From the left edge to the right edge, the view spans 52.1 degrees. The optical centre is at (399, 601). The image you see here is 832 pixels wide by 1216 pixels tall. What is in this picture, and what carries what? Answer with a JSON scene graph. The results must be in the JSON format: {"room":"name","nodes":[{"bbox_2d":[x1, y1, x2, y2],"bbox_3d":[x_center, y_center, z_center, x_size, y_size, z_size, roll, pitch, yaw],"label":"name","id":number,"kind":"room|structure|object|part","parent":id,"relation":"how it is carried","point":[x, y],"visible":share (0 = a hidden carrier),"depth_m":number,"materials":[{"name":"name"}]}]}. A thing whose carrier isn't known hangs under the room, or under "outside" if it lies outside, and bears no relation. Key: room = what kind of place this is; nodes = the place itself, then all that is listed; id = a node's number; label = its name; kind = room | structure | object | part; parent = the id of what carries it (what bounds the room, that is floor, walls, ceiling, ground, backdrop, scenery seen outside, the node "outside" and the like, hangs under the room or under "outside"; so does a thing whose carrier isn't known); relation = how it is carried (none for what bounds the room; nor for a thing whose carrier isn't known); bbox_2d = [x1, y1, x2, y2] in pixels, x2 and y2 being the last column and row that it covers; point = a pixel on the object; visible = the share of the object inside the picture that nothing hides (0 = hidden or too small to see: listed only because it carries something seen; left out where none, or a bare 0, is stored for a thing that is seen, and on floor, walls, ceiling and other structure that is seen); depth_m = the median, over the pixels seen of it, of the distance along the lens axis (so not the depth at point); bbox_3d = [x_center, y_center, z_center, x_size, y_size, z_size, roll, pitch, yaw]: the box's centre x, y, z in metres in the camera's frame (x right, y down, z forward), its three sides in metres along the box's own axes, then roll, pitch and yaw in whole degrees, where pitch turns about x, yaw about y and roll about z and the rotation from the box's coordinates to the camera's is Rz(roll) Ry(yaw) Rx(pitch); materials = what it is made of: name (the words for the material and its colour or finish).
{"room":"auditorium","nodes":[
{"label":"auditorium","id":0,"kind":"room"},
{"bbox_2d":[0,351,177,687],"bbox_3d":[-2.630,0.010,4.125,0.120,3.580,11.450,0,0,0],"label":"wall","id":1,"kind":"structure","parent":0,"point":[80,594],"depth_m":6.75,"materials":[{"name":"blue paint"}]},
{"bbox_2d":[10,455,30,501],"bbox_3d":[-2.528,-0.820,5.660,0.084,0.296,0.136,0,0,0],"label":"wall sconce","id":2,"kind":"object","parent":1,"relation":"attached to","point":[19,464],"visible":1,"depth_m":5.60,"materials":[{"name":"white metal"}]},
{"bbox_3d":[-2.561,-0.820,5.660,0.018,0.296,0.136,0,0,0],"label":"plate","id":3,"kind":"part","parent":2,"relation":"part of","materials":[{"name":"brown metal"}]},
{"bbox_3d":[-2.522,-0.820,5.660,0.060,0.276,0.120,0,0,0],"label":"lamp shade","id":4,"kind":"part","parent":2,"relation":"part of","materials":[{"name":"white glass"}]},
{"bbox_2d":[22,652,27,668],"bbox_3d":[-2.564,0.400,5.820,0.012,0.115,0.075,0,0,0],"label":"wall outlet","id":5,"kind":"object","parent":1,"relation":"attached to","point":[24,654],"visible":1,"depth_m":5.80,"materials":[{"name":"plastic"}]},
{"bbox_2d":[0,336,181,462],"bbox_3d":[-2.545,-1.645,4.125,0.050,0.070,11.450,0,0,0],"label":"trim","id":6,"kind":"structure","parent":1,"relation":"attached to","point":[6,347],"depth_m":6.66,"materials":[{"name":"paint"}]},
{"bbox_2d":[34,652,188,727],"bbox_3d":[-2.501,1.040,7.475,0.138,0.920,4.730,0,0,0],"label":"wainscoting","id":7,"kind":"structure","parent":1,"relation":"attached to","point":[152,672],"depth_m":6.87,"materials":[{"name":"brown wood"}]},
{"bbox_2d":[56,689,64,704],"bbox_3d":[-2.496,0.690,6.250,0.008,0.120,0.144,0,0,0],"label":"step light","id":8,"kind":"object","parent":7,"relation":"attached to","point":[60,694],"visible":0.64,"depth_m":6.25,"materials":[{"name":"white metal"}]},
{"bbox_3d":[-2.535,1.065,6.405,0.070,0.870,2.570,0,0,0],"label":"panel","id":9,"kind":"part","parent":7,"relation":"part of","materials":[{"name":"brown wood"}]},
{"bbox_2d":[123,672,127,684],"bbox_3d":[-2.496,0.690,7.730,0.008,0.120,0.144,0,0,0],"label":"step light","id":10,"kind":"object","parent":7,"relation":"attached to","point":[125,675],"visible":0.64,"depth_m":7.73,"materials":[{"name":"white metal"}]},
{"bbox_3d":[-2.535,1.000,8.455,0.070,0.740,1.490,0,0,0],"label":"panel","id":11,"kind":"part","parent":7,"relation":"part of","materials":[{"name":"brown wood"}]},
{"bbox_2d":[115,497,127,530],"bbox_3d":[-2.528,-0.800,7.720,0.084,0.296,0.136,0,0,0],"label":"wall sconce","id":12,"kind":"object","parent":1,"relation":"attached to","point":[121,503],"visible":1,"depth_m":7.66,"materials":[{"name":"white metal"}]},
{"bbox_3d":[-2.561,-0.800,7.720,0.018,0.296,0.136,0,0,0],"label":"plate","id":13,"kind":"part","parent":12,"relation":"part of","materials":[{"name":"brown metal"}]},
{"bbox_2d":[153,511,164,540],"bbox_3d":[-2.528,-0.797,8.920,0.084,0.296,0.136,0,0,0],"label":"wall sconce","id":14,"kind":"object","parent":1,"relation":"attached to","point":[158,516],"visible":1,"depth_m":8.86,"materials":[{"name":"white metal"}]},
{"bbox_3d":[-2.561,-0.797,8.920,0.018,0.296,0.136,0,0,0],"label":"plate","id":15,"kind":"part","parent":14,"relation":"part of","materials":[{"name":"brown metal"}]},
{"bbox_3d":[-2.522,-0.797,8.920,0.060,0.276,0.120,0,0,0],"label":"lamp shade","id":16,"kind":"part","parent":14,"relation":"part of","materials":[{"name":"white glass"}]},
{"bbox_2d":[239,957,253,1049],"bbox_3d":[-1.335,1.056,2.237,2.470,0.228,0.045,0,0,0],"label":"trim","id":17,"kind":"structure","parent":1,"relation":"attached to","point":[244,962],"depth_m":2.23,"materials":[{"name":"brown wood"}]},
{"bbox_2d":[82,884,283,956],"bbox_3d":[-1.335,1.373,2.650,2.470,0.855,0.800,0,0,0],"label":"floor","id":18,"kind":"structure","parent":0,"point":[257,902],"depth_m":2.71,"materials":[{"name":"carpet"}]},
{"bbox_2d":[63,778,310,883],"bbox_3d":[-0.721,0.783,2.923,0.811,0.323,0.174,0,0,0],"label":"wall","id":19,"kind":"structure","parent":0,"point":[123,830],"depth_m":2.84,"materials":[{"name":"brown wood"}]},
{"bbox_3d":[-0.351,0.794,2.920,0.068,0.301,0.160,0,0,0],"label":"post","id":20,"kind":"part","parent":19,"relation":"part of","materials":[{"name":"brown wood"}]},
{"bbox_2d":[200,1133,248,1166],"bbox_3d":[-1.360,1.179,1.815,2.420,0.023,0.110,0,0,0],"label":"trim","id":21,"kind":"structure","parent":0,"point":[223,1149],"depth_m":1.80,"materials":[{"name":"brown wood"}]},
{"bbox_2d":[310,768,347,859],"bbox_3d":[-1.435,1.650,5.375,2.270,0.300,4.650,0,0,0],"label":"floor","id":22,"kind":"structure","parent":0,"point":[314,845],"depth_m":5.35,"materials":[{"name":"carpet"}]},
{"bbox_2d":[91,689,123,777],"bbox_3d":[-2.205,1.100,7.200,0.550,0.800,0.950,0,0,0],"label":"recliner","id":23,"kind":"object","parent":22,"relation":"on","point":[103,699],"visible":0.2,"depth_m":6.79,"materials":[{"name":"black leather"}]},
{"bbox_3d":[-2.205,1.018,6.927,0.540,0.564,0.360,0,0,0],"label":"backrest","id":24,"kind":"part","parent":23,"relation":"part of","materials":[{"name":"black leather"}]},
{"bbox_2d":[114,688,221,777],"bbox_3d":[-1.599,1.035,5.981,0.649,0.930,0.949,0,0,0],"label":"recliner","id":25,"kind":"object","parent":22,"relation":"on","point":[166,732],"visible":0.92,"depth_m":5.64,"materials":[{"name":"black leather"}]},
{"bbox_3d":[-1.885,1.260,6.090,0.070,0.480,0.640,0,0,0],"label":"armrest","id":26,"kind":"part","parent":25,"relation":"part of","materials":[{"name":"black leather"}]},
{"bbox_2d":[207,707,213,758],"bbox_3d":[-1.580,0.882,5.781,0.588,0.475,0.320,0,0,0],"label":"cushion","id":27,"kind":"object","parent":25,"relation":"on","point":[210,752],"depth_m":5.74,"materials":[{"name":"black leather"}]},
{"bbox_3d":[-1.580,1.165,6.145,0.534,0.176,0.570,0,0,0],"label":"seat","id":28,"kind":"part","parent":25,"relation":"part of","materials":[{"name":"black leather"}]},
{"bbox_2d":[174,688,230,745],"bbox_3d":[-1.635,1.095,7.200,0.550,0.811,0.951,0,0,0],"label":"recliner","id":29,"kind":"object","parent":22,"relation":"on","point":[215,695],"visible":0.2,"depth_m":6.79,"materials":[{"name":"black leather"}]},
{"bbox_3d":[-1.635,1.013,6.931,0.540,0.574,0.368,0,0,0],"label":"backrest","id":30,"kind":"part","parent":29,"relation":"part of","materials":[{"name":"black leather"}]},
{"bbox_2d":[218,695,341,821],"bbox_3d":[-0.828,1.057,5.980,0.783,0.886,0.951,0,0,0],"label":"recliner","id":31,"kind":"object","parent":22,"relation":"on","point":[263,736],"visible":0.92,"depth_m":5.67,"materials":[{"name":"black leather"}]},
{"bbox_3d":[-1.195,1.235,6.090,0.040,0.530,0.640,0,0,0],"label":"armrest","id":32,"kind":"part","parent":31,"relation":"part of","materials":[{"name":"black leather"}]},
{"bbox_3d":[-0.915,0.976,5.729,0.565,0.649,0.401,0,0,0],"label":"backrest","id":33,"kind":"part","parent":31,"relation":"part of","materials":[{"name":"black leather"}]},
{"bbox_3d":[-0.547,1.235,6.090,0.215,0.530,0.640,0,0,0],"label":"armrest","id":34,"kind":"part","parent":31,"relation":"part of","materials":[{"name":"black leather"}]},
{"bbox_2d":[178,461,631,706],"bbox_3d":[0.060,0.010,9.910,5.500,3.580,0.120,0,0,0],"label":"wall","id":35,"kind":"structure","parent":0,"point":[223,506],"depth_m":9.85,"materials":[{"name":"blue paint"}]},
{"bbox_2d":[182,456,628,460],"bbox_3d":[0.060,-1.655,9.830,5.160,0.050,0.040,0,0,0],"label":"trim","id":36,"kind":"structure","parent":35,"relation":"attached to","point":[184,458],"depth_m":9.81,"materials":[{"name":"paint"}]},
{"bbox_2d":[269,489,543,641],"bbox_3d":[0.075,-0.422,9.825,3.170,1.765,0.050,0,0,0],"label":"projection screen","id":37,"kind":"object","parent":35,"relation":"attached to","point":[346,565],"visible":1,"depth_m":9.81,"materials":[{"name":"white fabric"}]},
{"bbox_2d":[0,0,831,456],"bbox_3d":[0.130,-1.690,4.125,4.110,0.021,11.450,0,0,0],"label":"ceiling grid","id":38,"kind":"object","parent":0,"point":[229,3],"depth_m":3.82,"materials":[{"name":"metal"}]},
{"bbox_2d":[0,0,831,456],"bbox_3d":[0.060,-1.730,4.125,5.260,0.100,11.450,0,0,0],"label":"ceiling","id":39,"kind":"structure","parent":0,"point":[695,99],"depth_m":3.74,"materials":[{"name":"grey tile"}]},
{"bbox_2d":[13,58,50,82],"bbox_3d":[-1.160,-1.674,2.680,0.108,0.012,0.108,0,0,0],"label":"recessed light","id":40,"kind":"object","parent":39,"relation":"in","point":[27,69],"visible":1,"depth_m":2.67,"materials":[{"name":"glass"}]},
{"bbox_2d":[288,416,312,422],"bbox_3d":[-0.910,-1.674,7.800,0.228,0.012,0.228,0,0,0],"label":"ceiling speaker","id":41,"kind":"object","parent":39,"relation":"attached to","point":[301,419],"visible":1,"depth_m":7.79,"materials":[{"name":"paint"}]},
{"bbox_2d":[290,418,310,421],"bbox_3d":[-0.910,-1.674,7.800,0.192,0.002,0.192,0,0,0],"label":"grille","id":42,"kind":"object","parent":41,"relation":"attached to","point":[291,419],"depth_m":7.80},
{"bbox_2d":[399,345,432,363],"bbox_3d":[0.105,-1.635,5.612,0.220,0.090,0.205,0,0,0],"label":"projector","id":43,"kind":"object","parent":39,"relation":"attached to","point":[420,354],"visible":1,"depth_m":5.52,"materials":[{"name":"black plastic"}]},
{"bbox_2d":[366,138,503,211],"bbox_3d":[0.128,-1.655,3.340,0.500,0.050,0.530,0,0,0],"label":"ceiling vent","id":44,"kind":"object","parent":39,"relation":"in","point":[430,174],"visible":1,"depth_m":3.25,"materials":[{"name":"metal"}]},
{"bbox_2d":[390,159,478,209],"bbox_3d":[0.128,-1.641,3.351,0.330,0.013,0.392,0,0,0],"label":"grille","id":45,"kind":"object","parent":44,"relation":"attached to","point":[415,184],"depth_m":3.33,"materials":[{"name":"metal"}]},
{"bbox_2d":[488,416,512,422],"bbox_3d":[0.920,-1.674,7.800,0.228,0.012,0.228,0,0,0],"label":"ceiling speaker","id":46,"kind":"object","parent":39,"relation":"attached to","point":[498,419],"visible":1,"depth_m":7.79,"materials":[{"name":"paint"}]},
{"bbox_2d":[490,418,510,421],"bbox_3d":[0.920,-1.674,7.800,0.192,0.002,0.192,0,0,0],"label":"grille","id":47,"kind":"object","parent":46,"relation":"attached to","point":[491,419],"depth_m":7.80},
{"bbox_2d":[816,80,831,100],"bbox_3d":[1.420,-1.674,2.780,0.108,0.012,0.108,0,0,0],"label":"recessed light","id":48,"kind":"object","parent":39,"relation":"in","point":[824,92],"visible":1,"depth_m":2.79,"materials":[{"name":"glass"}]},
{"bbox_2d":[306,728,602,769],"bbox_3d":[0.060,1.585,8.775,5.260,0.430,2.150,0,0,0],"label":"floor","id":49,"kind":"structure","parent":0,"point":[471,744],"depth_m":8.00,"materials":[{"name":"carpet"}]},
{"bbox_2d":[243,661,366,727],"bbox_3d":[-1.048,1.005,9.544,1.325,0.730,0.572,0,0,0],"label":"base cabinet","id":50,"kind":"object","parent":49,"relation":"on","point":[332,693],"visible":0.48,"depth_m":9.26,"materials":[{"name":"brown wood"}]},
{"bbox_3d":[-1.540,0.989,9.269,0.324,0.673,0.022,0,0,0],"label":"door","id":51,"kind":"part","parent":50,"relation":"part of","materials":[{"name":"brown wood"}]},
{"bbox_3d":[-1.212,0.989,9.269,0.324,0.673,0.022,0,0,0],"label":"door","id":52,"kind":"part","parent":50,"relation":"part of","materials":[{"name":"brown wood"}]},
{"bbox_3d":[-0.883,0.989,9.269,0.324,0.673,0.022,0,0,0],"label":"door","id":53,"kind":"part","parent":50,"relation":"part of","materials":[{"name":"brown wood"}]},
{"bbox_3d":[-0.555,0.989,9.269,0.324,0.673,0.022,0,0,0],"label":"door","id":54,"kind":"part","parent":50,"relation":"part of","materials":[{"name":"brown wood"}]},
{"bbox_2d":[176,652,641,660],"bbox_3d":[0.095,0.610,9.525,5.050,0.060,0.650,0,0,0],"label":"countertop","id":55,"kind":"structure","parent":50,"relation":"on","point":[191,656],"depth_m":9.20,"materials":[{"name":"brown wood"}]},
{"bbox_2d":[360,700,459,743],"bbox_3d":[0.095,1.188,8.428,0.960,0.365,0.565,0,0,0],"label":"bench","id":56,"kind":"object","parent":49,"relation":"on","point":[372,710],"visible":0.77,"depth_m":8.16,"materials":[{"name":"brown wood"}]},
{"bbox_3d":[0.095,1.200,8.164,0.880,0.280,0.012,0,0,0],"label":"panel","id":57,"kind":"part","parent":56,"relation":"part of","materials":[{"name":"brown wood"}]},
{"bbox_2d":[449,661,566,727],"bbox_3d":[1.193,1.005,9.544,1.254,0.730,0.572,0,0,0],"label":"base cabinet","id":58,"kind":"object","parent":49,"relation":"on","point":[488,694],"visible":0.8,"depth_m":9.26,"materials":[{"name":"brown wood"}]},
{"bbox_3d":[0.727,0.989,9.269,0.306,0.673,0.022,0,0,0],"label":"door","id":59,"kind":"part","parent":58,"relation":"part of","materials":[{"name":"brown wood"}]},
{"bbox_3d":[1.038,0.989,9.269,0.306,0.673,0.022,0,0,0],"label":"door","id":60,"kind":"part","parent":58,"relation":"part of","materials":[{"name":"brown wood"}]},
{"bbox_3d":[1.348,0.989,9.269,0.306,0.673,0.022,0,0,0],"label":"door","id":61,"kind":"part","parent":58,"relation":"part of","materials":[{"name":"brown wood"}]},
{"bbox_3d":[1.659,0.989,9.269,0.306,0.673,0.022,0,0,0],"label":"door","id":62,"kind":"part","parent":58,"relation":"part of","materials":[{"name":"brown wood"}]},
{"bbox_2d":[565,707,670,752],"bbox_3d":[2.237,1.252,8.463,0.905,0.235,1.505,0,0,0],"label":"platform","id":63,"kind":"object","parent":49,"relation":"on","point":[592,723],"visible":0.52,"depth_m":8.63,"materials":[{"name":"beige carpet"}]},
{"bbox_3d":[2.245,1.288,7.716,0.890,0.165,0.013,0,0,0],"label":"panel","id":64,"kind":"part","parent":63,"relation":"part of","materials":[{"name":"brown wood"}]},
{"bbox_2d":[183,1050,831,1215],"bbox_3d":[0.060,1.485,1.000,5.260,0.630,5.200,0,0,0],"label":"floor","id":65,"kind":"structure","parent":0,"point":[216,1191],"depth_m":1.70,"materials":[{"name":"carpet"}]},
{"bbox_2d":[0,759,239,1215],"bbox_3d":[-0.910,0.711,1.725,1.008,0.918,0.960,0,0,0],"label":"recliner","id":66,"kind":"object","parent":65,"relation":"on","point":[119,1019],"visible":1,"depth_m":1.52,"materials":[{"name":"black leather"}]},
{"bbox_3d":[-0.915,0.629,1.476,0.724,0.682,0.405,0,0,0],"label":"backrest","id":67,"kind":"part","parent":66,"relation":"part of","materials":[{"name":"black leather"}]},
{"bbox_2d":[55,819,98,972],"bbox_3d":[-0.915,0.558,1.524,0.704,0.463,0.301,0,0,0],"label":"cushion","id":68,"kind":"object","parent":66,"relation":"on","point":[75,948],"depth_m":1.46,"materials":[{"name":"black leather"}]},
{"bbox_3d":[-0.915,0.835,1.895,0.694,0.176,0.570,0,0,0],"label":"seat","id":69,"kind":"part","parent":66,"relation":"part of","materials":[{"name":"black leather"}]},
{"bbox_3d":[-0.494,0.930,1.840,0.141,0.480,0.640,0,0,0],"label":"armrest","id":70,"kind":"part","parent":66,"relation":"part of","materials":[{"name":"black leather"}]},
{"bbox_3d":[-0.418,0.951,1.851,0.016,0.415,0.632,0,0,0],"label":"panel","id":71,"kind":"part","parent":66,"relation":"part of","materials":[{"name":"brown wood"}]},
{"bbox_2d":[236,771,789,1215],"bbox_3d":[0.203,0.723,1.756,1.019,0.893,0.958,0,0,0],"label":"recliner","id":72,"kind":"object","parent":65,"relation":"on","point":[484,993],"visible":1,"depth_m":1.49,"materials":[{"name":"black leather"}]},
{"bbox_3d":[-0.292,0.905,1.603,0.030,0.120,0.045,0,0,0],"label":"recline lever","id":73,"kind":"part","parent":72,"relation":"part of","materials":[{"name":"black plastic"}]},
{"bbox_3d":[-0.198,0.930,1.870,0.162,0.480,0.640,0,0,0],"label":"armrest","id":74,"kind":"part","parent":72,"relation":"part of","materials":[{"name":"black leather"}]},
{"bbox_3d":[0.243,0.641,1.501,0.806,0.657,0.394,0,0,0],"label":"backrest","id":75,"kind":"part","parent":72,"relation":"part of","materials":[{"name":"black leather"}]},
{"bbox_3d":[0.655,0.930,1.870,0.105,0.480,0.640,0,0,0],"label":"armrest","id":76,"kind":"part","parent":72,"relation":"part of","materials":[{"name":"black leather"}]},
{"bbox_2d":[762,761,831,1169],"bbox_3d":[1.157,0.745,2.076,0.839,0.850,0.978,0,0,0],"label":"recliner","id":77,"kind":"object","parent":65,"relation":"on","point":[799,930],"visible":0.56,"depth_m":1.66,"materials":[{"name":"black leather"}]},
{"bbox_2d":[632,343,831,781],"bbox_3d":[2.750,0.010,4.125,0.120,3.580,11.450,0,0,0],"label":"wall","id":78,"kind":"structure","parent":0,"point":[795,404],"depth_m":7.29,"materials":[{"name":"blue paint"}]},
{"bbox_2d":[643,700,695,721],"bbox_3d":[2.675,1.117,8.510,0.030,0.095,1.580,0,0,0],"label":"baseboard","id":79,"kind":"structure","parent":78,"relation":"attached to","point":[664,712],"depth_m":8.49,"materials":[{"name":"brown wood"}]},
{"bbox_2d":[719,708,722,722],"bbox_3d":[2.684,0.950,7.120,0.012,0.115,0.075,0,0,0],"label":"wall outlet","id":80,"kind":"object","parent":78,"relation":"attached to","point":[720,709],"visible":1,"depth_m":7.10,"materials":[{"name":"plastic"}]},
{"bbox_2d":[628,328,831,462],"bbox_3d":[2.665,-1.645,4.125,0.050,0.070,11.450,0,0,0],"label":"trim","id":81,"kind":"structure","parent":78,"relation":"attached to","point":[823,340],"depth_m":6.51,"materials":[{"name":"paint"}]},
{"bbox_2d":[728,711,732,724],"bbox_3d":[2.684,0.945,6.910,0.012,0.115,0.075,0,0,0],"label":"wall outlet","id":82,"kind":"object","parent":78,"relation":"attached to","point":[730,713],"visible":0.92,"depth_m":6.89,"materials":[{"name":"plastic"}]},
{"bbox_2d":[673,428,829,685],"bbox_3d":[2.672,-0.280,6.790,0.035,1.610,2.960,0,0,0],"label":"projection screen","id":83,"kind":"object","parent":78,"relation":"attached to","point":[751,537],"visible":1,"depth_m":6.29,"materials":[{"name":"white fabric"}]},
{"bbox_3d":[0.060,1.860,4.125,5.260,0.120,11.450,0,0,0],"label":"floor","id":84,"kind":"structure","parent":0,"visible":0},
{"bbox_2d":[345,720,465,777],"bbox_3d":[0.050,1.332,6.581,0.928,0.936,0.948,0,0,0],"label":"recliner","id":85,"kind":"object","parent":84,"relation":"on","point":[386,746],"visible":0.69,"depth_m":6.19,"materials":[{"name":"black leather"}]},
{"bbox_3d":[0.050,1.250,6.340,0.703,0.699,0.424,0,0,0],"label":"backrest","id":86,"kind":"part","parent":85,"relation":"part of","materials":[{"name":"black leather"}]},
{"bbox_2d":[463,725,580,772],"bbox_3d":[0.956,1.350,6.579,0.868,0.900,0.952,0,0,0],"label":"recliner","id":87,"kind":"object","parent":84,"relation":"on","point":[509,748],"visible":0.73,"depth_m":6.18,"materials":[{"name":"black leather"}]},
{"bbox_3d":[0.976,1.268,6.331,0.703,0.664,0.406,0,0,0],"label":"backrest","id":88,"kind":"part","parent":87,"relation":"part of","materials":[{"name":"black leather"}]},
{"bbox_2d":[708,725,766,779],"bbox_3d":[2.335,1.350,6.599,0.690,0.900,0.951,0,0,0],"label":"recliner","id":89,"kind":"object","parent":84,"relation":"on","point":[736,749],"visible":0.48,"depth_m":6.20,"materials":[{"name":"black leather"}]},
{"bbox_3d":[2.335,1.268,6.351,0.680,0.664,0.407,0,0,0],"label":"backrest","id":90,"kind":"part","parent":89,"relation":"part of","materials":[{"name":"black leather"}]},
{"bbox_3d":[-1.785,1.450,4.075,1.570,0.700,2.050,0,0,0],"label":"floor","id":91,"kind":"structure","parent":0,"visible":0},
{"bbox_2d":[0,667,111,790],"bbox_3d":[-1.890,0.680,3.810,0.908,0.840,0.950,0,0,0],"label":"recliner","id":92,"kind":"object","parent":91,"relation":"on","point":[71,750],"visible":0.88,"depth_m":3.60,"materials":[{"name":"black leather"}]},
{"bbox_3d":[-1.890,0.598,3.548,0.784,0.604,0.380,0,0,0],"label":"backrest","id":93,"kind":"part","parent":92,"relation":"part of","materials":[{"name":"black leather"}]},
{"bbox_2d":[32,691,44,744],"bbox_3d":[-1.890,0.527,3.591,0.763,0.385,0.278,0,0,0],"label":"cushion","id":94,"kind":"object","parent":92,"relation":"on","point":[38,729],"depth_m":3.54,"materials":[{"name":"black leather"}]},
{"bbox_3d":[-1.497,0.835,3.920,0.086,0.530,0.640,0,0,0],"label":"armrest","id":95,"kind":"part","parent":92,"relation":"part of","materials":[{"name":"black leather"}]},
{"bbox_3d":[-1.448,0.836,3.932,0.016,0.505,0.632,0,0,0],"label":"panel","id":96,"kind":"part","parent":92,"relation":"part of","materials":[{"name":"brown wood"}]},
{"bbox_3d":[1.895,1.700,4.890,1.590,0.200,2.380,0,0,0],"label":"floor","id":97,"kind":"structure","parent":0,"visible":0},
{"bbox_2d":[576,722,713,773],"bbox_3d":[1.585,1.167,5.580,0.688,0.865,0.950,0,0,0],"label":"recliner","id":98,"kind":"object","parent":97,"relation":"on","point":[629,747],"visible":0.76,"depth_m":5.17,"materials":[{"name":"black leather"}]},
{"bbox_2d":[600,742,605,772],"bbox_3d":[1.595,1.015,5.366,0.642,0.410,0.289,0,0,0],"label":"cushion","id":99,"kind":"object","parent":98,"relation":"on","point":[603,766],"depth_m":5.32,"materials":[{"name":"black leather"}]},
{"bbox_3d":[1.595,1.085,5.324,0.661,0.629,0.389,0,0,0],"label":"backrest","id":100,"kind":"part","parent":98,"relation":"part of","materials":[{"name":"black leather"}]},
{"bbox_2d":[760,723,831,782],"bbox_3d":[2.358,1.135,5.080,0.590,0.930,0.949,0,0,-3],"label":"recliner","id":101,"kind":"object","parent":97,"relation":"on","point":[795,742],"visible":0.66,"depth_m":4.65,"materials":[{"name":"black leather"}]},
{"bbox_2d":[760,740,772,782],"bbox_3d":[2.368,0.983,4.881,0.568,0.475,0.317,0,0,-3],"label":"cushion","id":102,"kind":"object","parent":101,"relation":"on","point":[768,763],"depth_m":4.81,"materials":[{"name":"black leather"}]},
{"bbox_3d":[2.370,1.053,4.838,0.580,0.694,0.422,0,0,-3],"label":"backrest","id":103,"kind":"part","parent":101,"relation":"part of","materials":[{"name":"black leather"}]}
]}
◆ ◆ ◆ ◆ ◆ ◆ ◆
### Assignment
The answer must be every line from the records above that contains the word "projection", copied out.

### Response to the task
{"bbox_2d":[269,489,543,641],"bbox_3d":[0.075,-0.422,9.825,3.170,1.765,0.050,0,0,0],"label":"projection screen","id":37,"kind":"object","parent":35,"relation":"attached to","point":[346,565],"visible":1,"depth_m":9.81,"materials":[{"name":"white fabric"}]},
{"bbox_2d":[673,428,829,685],"bbox_3d":[2.672,-0.280,6.790,0.035,1.610,2.960,0,0,0],"label":"projection screen","id":83,"kind":"object","parent":78,"relation":"attached to","point":[751,537],"visible":1,"depth_m":6.29,"materials":[{"name":"white fabric"}]},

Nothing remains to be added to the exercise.